Not only that, but the start adress of the sample would have to be constantly compared to the entry in the sample table (since there is no bit for loop start block in the BRR encoding).
Finally the limitation of the SPC is not the absence of ping-pong looping (which can be easily emulated with a longer sample), but effectively the lack of memory for long, high quality samples.
You can thank god Nintendo finally decided to use 64kb of RAM. Supposedly, it was intended to have only 32 kb ! However I think 128kb would have been better. 64 kb for samples and 64kb for program + variables + echo buffer would have been a nice idea.
Anyways we're not redoing the SNES hardware
Actually it is circulated in old docs around that SPC only has 32K. Don't know where it came from, probably because there are 32K chips on the board. The memory map in the official docs is also introduces some confusion, it shows 512kbit total, but only shows up $0000-$7fff on the graph and does not explain what is in the $8000-$ffbf. Still, that's a minor confusion compared to what I've heard recently in a SNES hardware review, that the IPL takes 64K. That was fun.
Perhaps it was thought that IPL was mirrored into $8000-$FFFF when enabled, and disabling IPL was risky given homebrew programmers' lack of confidence at the time.
I take my conversions very carefully: I do sample chopping and quality reduction right off the bat.
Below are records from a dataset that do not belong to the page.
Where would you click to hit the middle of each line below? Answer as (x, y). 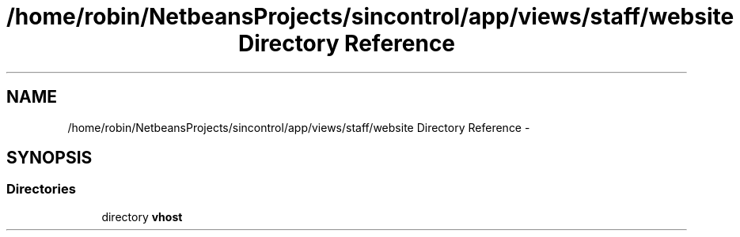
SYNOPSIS (49, 158)
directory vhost (142, 216)
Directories (41, 189)
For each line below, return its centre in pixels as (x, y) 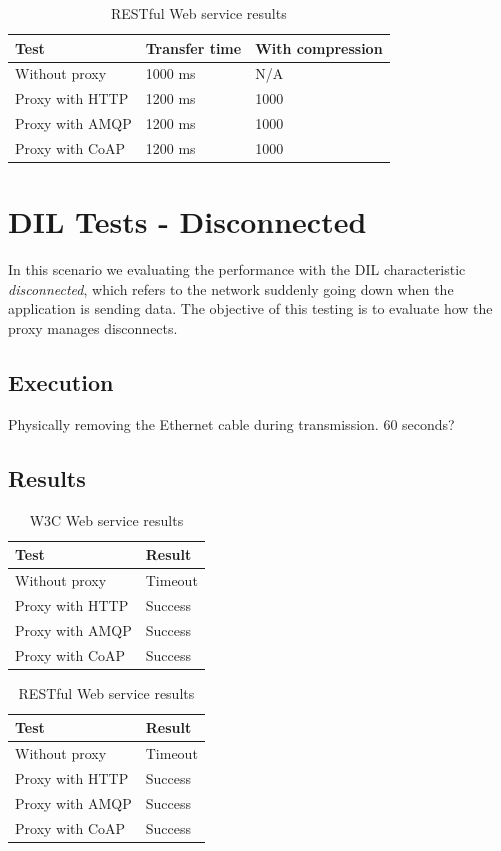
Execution (61, 381)
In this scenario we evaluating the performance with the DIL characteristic (237, 269)
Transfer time (193, 47)
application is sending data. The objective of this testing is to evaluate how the (250, 308)
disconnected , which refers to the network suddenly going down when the (231, 288)
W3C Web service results (106, 519)
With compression (319, 47)
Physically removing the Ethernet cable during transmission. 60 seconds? (231, 423)
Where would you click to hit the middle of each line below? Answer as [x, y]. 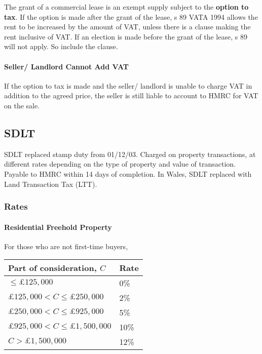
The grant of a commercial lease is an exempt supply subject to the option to [126, 7]
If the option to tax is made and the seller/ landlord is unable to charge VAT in [128, 85]
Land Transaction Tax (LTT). [51, 184]
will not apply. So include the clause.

Without any actual note data (and practically the entire RAM for sample data), the SPC700 can take around 100,000 samples.
Another one that I think of is sample offset. That should be possible as long as you allocate a sample in the table for your offset data per channel.
I also can't help but think of a possible psuedo-synth mode that would take a set of small samples and would have a dynamically altered loop point (this would use the timer quite well, although remember that your code must manually check for it). This only works properly for the smaller samples (I'd say 1-8 blocks), and the lower the pitch, the more possibility that you might accidentally skip a step (unless you use more blocks to offset this problem).